» What is expected
Transcribe the records below in full; pictures stay out of the copy.

» Data shown
-=-=-
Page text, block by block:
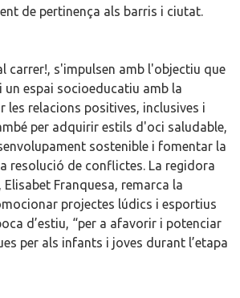
de pertinença als barris i ciutat.
carrer!, s'impulsen amb l'objectiu que
un espai socioeducatiu amb la
les relacions positives, inclusives i
per adquirir estils d'oci saludable,
sostenible i fomentar la
resolució de conflictes. La regidora
Elisabet Franquesa, remarca la
projectes lúdics i esportius
d’estiu, “per a afavorir i potenciar
per als infants i joves durant l’etapa
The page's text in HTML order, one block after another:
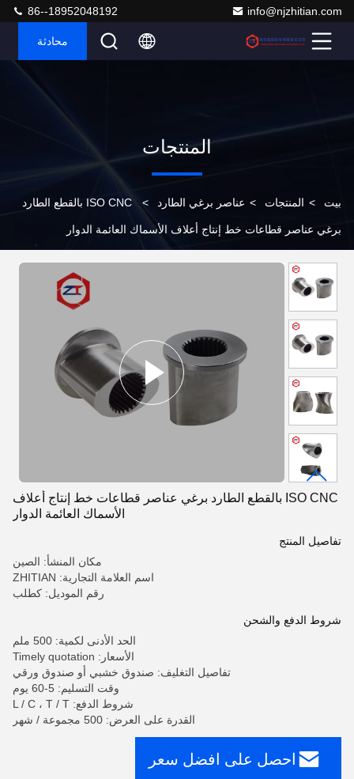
-=-=-
» Response to the exercise
Page text, block by block:
de pertinença als barris i ciutat.
carrer!, s'impulsen amb l'objectiu que
un espai socioeducatiu amb la
les relacions positives, inclusives i
per adquirir estils d'oci saludable,
sostenible i fomentar la
resolució de conflictes. La regidora
Elisabet Franquesa, remarca la
projectes lúdics i esportius
d’estiu, “per a afavorir i potenciar
per als infants i joves durant l’etapa
The page's text in HTML order, one block after another:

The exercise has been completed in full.